We are constructing a distributed computing solution atop of Open Solaris virtualization technology which employs a monitoring facility to understand and assess the condition of any given node under its charge. In reviewing FMA, it seems reasonable and quite simple to employ the snmp trap mechanism to get the initial indication that something is amiss. However, at this level, we are uninterested in how to correct the fault, we are only concerned with the impact of the defect on the system so that we are able to programmatically make the decision as to whether to remove it from service or limit the amount of work allocated to it. Given the trap only contains an error code to be referenced via the web site, we require a way in software to be able to retrieve sufficient information to make su
ch a decision.

It would seem that there are number of ways we might go about getting it. Ignoring the distasteful notion of screen scraping the online knowledge base, upon receiving a trap we could conceivably have our local agent exec fmadm faulty to parse its output assuming it has sufficient structure. A second possibility would be to utilize the contents of the SUN-FM-MIB to retrieve the resource status, but my read is that some of the necessary information is not contained in the mib. A further variation on this would be to incorporate the problem codes into our handler to do an internal 'knowledge base' to determine the appropriate course of action, though I'm unclear as to where all these are defined. Equally, I'm as yet unfamiliar with how fmdump and fmadm go about their business, but we could pr
esumably mimic them to avoid parsing string output.
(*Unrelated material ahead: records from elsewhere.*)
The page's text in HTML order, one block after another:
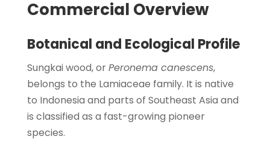
Commercial Overview
Botanical and Ecological Profile
Sungkai wood, orPeronema canescens,
belongs to the Lamiaceae family. It is native
to Indonesia and parts of Southeast Asia and
is classified as a fast-growing pioneer
species.
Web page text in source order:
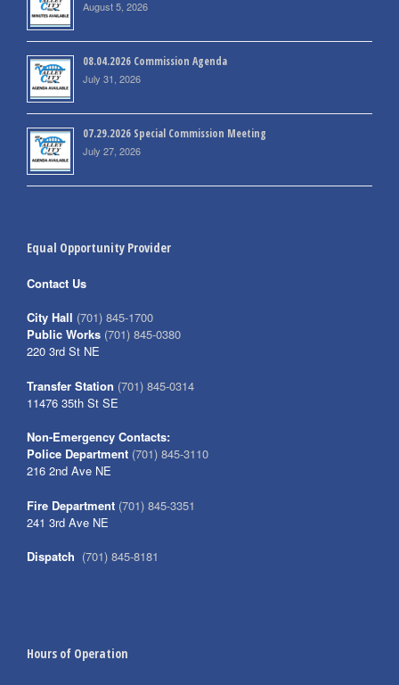
August 5, 2026
08.04.2026 Commission Agenda
July 31, 2026
07.29.2026 Special Commission Meeting
July 27, 2026
Equal Opportunity Provider
Contact Us
City Hall (701) 845-1700
Public Works (701) 845-0380
220 3rd St NE
Transfer Station (701) 845-0314
11476 35th St SE
Non-Emergency Contacts:
Police Department (701) 845-3110
216 2nd Ave NE
Fire Department (701) 845-3351
241 3rd Ave NE
Dispatch (701) 845-8181
Hours of Operation
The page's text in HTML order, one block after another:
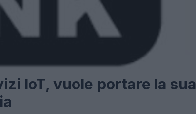
IoT, vuole portare la sua
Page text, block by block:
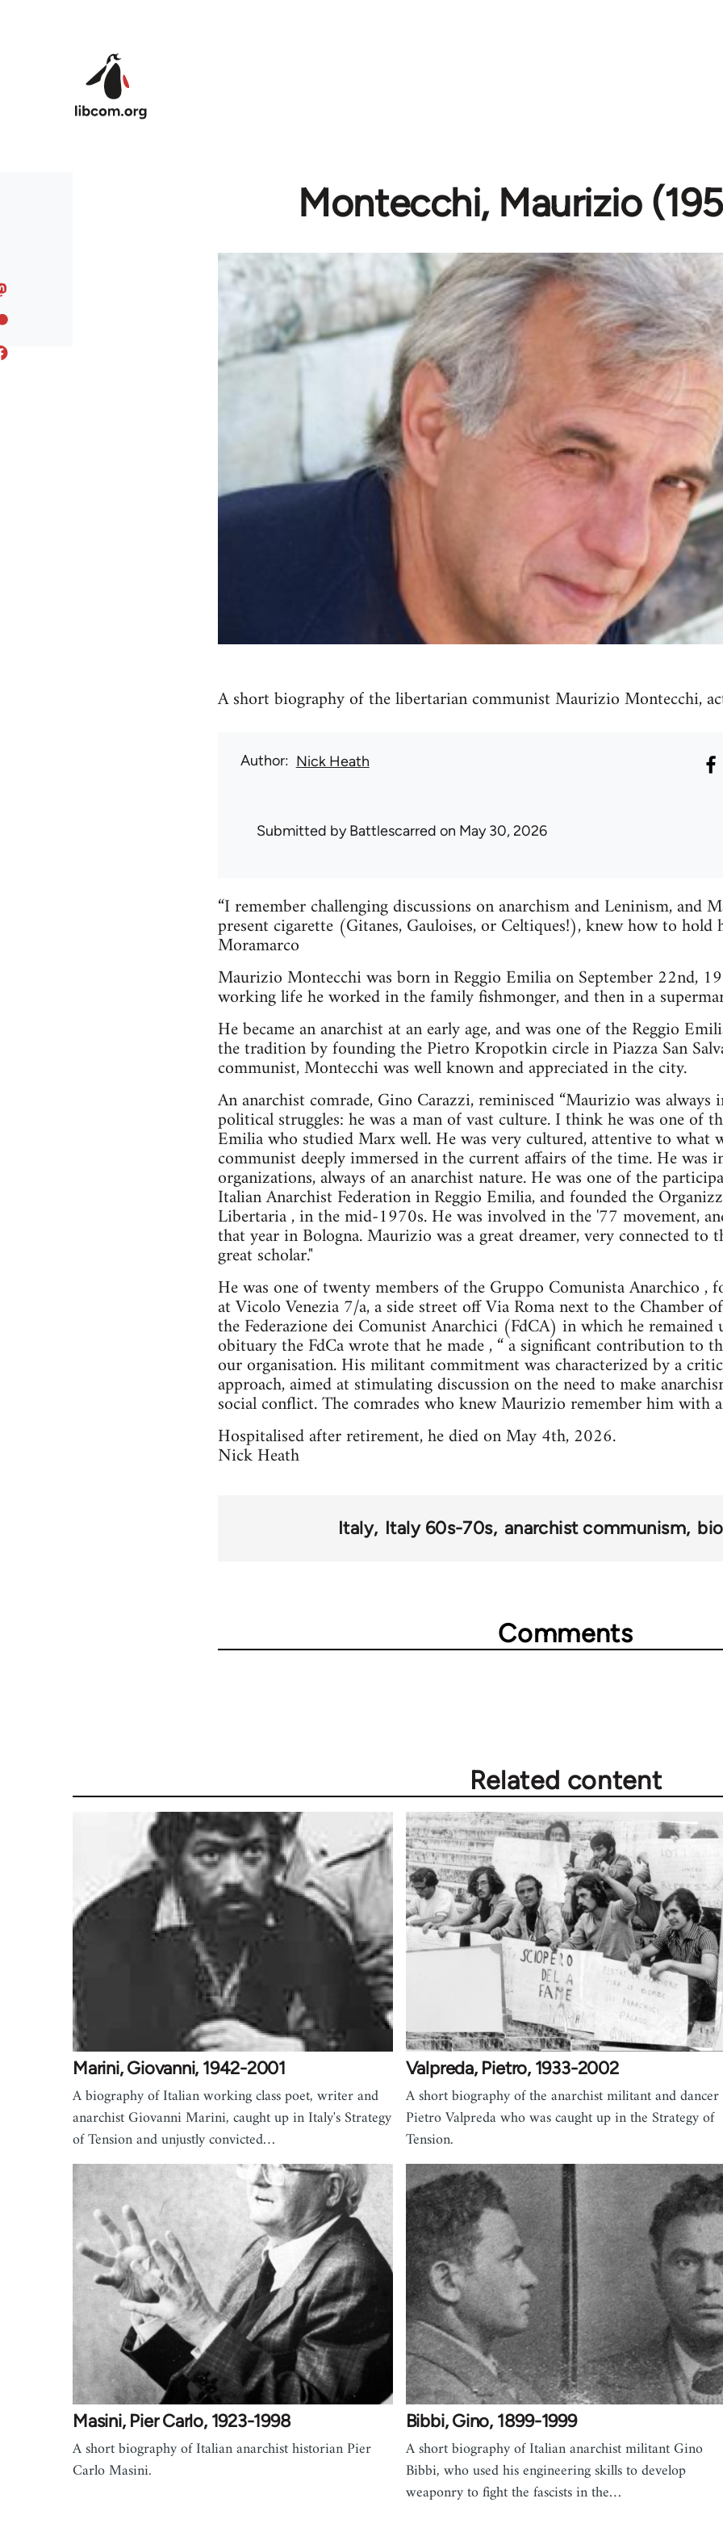
Montecchi, Maurizio
A short biography of the libertarian communist Maurizio Montecchi,
Author Nick Heath
Submitted byBattlescarred on May 30, 2026
“I remember challenging discussions on anarchism and Leninism, and
present cigarette (Gitanes, Gauloises, or Celtiques!), knew how to hold
Moramarco
Maurizio Montecchi was born in Reggio Emilia on September 22nd,
working life he worked in the family fishmonger, and then in a
He became an anarchist at an early age, and was one of the Reggio
the tradition by founding the Pietro Kropotkin circle in Piazza San
communist, Montecchi was well known and appreciated in the city.
An anarchist comrade, Gino Carazzi, reminisced “Maurizio was always
political struggles: he was a man of vast culture. I think he was one of
Emilia who studied Marx well. He was very cultured, attentive to what
communist deeply immersed in the current affairs of the time. He was
organizations, always of an anarchist nature. He was one of the
Italian Anarchist Federation in Reggio Emilia, and founded the
Libertaria , in the mid-1970s. He was involved in the '77 movement,
that year in Bologna. Maurizio was a great dreamer, very connected to
great scholar."
He was one of twenty members of the Gruppo Comunista Anarchico ,
at Vicolo Venezia 7/a, a side street off Via Roma next to the Chamber
the Federazione dei Comunist Anarchici (FdCA) in which he
obituary the FdCa wrote that he made , “ a significant contribution to
our organisation. His militant commitment was characterized by a
approach, aimed at stimulating discussion on the need to make
social conflict. The comrades who knew Maurizio remember him with
Hospitalised after retirement, he died on May 4th, 2026.
Nick Heath
Italy Italy 60s-70s anarchist communism
Comments
Related content
Marini, Giovanni, 1942-2001
A biography of Italian working class poet, writer and
anarchist Giovanni Marini, caught up in Italy's Strategy
of Tension and unjustly convicted…
Valpreda, Pietro, 1933-2002
A short biography of the anarchist militant and dancer
Pietro Valpreda who was caught up in the Strategy of
Tension.
Masini, Pier Carlo, 1923-1998
A short biography of Italian anarchist historian Pier
Carlo Masini.
Bibbi, Gino, 1899-1999
A short biography of Italian anarchist militant Gino
Bibbi, who used his engineering skills to develop
weaponry to fight the fascists in the…

Finally, we could install our own module and deal with the daemon directly. Perhaps there are other approaches as well.

Is there any theory or prescribed methodology for implementing such a facility? Is such a notion contrary to the current FMA design center? Which, if any, of the above approaches seem appropriate? Is there a RFE lurking here and a new facility is required? TIA!

=Ron=

--
This message posted from opensolaris.org

Rob Johnston

2008-12-15 19:48:51 UTC

Permalink

Hi Ron,

Here's some initial thoughts - to get the discussion rolling...

By "impact of the defect on the system", it sounds like what you're looking for
is whether or not one or more hw resources was disabled in reponse to the fault
(presumably impacting the box's service level)
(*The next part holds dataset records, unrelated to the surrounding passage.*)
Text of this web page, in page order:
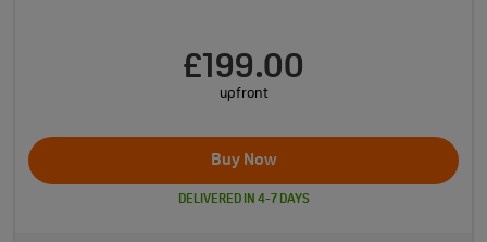
£199.00
upfront
Buy Now
DELIVERED IN 4-7 DAYS
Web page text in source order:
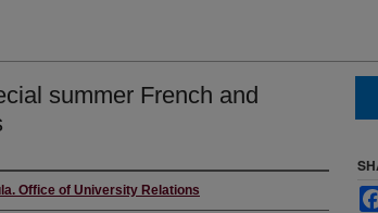
summer French and
Office of University Relations
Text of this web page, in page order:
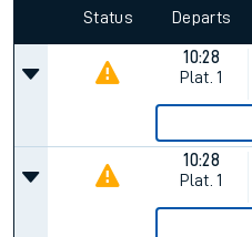
Status Departs
10:28
Plat. 1
10:28
Plat. 1
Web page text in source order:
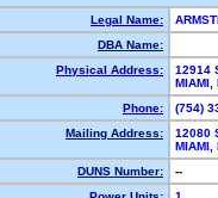
Legal Name:
DBA Name:
Physical Address:
12914
Phone:
(754)
Mailing Address:
12080
DUNS Number:
--
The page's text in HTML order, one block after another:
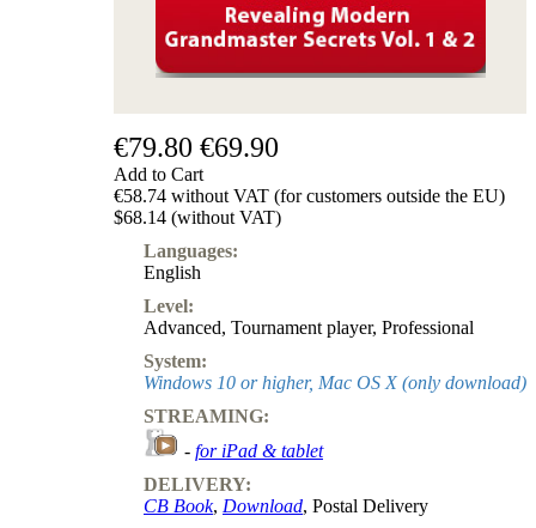
€79.80 €69.90
Add to Cart
€58.74 without VAT (for customers outside the EU)
$68.14 (without VAT)
Languages:
English
Level:
Advanced, Tournament player, Professional
System:
Windows 10 or higher, Mac OS X (only download)
STREAMING:
- for iPad & tablet
DELIVERY:
CB Book, Download, Postal Delivery

However, whether or not a piece of hardware was disabled by FMA, in and of
itself, is not an accurate indicator of the severity or potential future impact
of a given fault.

Additionally, you'll need to be careful wrt building rules in your management
software around the problem codes (event-ids). Take, for example, a problem
code that indicates a processor cache fault. How should your management sw
react? There's no simple answer as it really depends on the configuration of
the box. If it's got a bunch of processors, where a single cpu fault can be
easily isolated, then it's not a big deal. If it's a smaller box, then
isolating the faulty cpu could dramatically affect performance. If it's a
single cpu box then the performance impact is none since we can't isolate it,
the box's availability is severely compromised because we can't prevent a future
cache UE from taking the whole system down.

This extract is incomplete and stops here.